For more information, please read resources provided above, they are very well written, and much more verbose
This is about all I wanted to write today.... anyone have anything to add?
Got questions? Shoot here! I'll try to answer....


EDIT:
renamed privkey.pem to privkey.key


----------



## graudeejs (Jun 2, 2011)

An important note

You should probably use RSA instead of DSA to generate server certificates.
However if you generated DSA certificate make sure you don't generate key longer than 1024 bytes, otherwise Firefox and Chrome (and everything else using NSS. will not be able to connect to your https website (Opera and Safari will work just fine).

This is bug in NSS:
https://bugzilla.mozilla.org/show_bug.cgi?format=multiple&id=475578

An important note 2
It looks like Opera is suffering performance issues, when connecting to HTTPS that use RSA certificate with 4096 bytes (at least in my case). It may take up to 13-30 seconds for initial connection. After that it seams to work fine, until session timeouts. This is really painful. All other browsers (Including Internet Explorer) works fine.


----------



## Alt (Jun 3, 2011)

Thanks this is very useful quickstart manual. But I'm iterested, is there a way to make self-signed ssl certificates that don't warn user about certificates, or even make a green url bar? It's possible without CA centre (self-signed)?


----------



## mix_room (Jun 3, 2011)

Alt said:
			
		

> But I'm iterested, is there a way to make self-signed ssl certificates that don't warn user about certificates, or even make a green url bar? It's possible without CA centre (self-signed)?

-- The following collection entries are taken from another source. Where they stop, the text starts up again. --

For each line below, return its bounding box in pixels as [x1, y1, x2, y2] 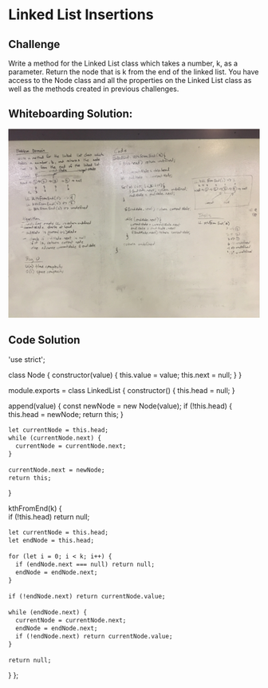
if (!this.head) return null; [8, 511, 90, 521]
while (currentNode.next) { [8, 434, 102, 442]
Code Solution [8, 333, 81, 347]
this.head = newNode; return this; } [8, 409, 124, 419]
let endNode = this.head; [8, 536, 94, 544]
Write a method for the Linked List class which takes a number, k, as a [8, 58, 238, 68]
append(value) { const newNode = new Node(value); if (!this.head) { [8, 401, 233, 411]
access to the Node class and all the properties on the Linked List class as [8, 76, 252, 85]
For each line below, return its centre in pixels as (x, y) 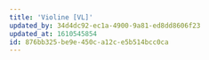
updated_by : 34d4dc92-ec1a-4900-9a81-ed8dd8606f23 (105, 26)
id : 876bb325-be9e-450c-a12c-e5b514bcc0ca (89, 42)
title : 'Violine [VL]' (51, 17)
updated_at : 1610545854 (53, 34)
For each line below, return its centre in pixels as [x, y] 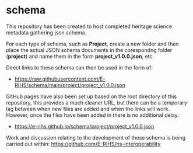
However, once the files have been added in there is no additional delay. [92, 115]
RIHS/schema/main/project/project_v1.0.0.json [70, 85]
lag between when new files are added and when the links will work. [88, 109]
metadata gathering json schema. [46, 32]
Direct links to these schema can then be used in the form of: [79, 67]
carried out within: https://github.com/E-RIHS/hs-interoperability [83, 144]
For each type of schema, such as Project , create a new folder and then [92, 44]
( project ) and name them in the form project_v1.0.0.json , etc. [80, 56]
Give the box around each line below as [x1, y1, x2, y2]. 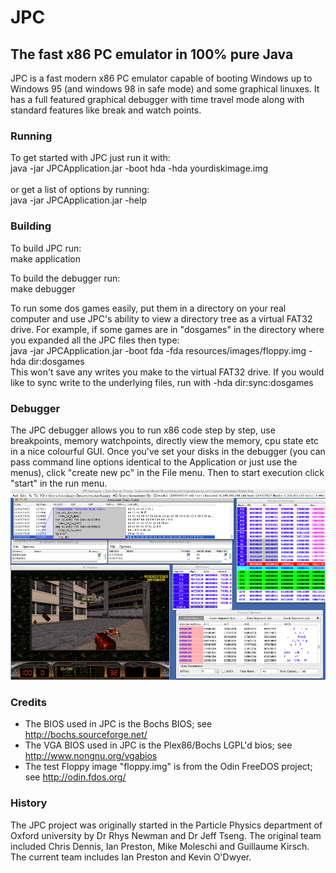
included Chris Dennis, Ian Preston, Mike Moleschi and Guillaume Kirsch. [10, 840, 310, 852]
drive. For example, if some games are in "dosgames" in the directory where [10, 323, 325, 335]
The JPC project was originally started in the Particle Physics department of [10, 819, 323, 831]
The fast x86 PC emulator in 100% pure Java [10, 46, 294, 63]
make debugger [10, 282, 76, 295]
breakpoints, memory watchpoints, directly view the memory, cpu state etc [10, 434, 319, 446]
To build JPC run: [10, 242, 82, 254]
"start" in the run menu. [10, 477, 108, 489]
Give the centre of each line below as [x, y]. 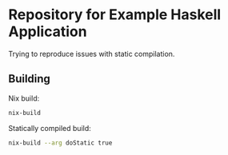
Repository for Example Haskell [115, 15]
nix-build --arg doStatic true [60, 143]
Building [29, 79]
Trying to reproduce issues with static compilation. [92, 54]
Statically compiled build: [50, 128]
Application [48, 32]
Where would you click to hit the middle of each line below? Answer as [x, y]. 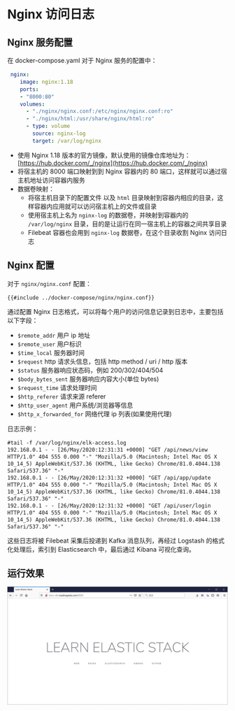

Yes. But you need to include the signing CA certificate in your browsers list of 'acceptable' CAs. I was only able to find a Windows How-To, but the general idea should be the same: http://support.microsoft.com/kb/295663


----------



## graudeejs (Jun 3, 2011)

Or you can use CAcert certificate for free (You still need to import CAcert root certificate), however after that, everything you expect will work including certificate revocation check


----------



## graudeejs (Jun 3, 2011)

Wanted to point out 2nd important note
http://forums.freebsd.org/showpost.php?p=136329&postcount=2


----------